Voleva vedere con i suoi occhi l’uomo che aveva condotto l’Italia nella seconda guerra mondiale, voleva vedere se davvero era morto e lì, a Piazzale Loreto, dove si è compiuto l’ultimo atto di un pezzo di storia dell’Italia, il cadavere di Benito Mussolini c’era per davvero.
Stava appeso a testa in giù con la compagna Claretta Petacci.
Franca Valeri ha potuto così dire a se stessa che davvero era finita e che stava per iniziare per lei la gioventù, una gioventù tardiva ritardata dalla guerra che aveva spezzato vite e portato via una parte consistente della sua generazione.

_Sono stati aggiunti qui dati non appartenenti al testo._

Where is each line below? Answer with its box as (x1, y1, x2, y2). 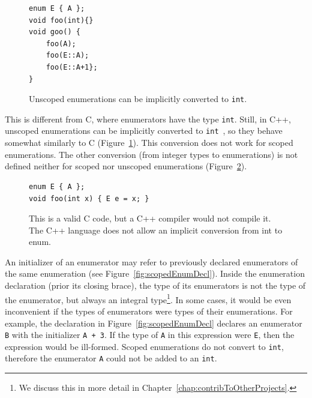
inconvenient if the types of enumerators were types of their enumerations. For (5, 304, 293, 317)
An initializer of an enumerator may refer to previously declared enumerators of (5, 255, 298, 268)
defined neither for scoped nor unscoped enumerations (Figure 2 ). (5, 160, 247, 172)
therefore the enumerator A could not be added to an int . (5, 352, 217, 364)
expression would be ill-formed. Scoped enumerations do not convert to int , (5, 340, 284, 352)
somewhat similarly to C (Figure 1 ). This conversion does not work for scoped (5, 136, 293, 149)
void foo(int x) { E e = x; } (29, 194, 149, 203)
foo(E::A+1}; (46, 62, 98, 71)

Stare lì era pericoloso, ricorda l’attrice intervistata dal Corriere della Sera, in quei giorni per strada si sparava ancora. Era il 29 aprile del 1945, la Milano liberata sfogava sul cadavere del dittatore tutto il rancore, la rabbia, la frustrazione, il dolore per le vite annientate, per il futuro negato a milioni di giovani morti al fronte per l’illusione di una Italia che sarebbe stata grande con le armi in pugno e che finì piegandosi su se stessa dilaniata dalla guerra civile.
Franca Valeri: Pietà?
“E vuol sapere se ho provato pietà? No. Nessuna pietà. Ora è comodo giudicare a distanza. Bisogna averle vissute, le cose. E noi avevamo sofferto troppo”.
Lei di famiglia ebrea, il giorno della pubblicazione delle leggi razziali sui quotidiani italiani vide il padre piangere mentre le leggeva.
Franca Valeri, il prossimo 31 luglio 100 anni di storia: auguri, buon compleanno.